# TASK TO CARRY OUT
Copy all records precisely, apart from the pictures.

# RECORDS
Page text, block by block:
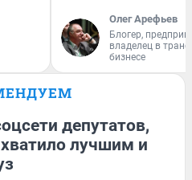
Олег Арефьев
Блогер,
владелец в
бизнесе
депутатов,
лучшим и
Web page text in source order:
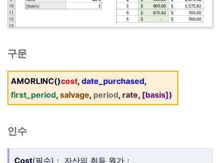
구문
AMORLINC()cost, date_purchased,
first_period, salvage, period, rate, [basis])
인수
Cost(필수)： 자산의 취득 원가；
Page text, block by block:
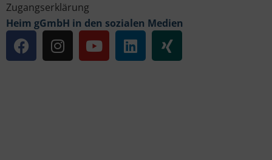
Zugangserklärung
Heim gGmbH in den sozialen Medien
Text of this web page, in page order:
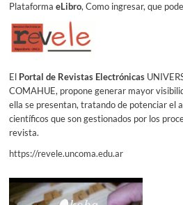
Plataforma eLibro, Como ingresar, que
El Portal de Revistas Electrónicas
COMAHUE, propone generar mayor
ella se presentan, tratando de potenciar el
científicos que son gestionados por los
revista.
https://revele.uncoma.edu.ar
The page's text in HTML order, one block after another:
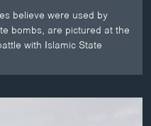
believe were used by
bombs, are pictured at the
with Islamic State

# YOUR SOLUTION
Page text, block by block:
Олег Арефьев
Блогер,
владелец в
бизнесе
депутатов,
лучшим и
Web page text in source order:
구문
AMORLINC()cost, date_purchased,
first_period, salvage, period, rate, [basis])
인수
Cost(필수)： 자산의 취득 원가；
Page text, block by block:
Zugangserklärung
Heim gGmbH in den sozialen Medien
Text of this web page, in page order:
Plataforma eLibro, Como ingresar, que
El Portal de Revistas Electrónicas
COMAHUE, propone generar mayor
ella se presentan, tratando de potenciar el
científicos que son gestionados por los
revista.
https://revele.uncoma.edu.ar
The page's text in HTML order, one block after another:
believe were used by
bombs, are pictured at the
with Islamic State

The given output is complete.